Fazen Capital Perspective

Fazen Capital views Relmada’s 2024 performance as illustrative but not definitive. Our contrarian observation is that fair-value screens are most powerful not when they identify “obvious” mispricings but when they highlight names the market has uniformly discounted for liquidity or timing reasons despite credible scenario improvements. In our 2019–2025 review, many of the highest-returning names had both a >35% fair-value gap and demonstrable liquidity tailwinds (e.g., upcoming partnerships or scheduled readouts) that converted latent value into traded gains (Fazen Capital internal, 2019–2025).

A non-obvious insight is that the best use-case for fair-value signals may be in constructing pairs or relative-value trades rather than outright directional positions. Pairing a fair-value-flagged small-cap biotech long with a structurally correlated short in an overvalued peer can attenuate sector beta and force discipline around catalyst risk. This hybrid application reduces idiosyncratic headline exposure and can improve information ratios when execution is constrained.

Finally, we emphasize process over prediction. Relmada’s move validates the potential of valuation-based screens but also highlights the importance of integration: governance around probabilistic inputs, operational execution plans for small-cap names, and dynamic sizing rules as evidence accumulates. For further discussion on how we operationalize fair-value frameworks, see our methodological notes and case studies: [topic](https://fazencapital.com/insights/en).

Outlook

Going forward, the fair-value signal set will remain relevant in small-cap biotech but will likely produce clustered opportunities rather than steady streams of alpha. Institutional managers should expect episodic returns concentrated around catalysts, requiring nimble risk management and predetermined guardrails. The market’s information processing efficiency for biotech catalysts is slowly improving as data dissemination and analytics proliferate; that will compress some valuation gaps, making operational excellence in signal-to-execution increasingly important.

Macro factors — rate expectations, M&A appetite, and broader equity liquidity — will modulate the frequency and magnitude of realized gains from fair-value divergences. For instance, a tightening liquidity backdrop typically widens discounts for speculative names, increasing potential upside but also execution and funding risks. Conversely, a more benign funding environment can reduce the scale of dislocations and require larger conviction to generate outsized returns.

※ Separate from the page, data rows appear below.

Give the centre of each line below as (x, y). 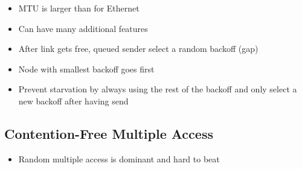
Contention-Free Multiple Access (109, 133)
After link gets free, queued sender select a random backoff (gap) (138, 49)
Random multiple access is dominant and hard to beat (119, 158)
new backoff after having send (73, 100)
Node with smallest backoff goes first (86, 69)
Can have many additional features (83, 28)
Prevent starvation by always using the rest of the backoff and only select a (158, 89)
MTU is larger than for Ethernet (79, 8)
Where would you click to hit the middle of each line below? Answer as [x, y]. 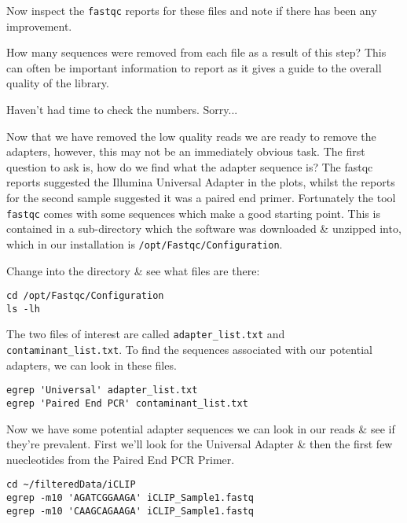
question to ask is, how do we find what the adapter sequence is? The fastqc [190, 166]
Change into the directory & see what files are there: [133, 270]
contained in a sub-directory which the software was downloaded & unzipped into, [204, 228]
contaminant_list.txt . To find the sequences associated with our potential [189, 350]
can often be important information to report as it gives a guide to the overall [194, 67]
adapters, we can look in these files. [92, 365]
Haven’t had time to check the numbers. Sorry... [122, 110]
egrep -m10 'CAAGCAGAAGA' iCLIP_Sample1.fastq [130, 511]
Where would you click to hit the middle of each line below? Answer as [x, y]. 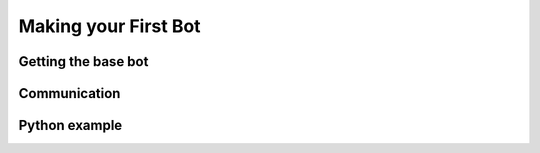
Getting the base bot [83, 61]
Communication [69, 93]
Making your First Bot [109, 26]
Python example [70, 125]
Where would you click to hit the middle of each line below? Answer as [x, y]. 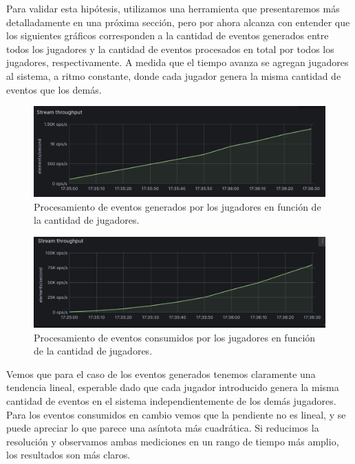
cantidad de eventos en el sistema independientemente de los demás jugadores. [171, 401]
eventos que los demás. [54, 89]
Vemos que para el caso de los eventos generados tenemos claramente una [161, 373]
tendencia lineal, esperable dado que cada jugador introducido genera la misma [173, 387]
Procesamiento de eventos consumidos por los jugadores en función [175, 337]
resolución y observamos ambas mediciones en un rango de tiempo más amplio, [173, 441]
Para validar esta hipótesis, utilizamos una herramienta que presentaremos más [173, 8]
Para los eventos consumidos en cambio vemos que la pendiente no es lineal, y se [176, 414]

Institutions contemplating a systematic fair-value sleeve should pilot with clear limits, measure hit rates over full cycles (minimum three years recommended for biotech), and embed cross-disciplinary oversight (quant, clinical, and trading desks). The Relmada example should be a conversation starter about implementation quality, not a standalone blueprint.

Bottom Line

Relmada’s 65% gain in 2024, as reported by Investing.com (Mar 25, 2026), underscores that disciplined fair-value analysis can highlight latent upside in small-cap biotech, but effective capture of that upside depends on governance, execution, and integration with clinical and liquidity risk management. Institutions should treat such cases as instructive data points to refine systems rather than proof of a universal shortcut.

Disclaimer: This article is for informational purposes only and does not constitute investment advice.

FAQ

Q: How consistent are fair-value signals in biotech over time? A: In Fazen Capital’s internal sample (2019–2025), fair-value divergence >35% preceded positive six-month returns in 62% of cases, but hit rates vary materially by cycle and liquidity environment; long-run assessment requires multi-year validation.

Q: Can fair-value screens be used for shorting overvalued biotechs? A: Yes — pairing long fair-value underweights with short overvalued peers can reduce sector beta, but shorting biotech has asymmetric risk due to binary positive readouts and potential short squeezes; execution and risk limits are essential.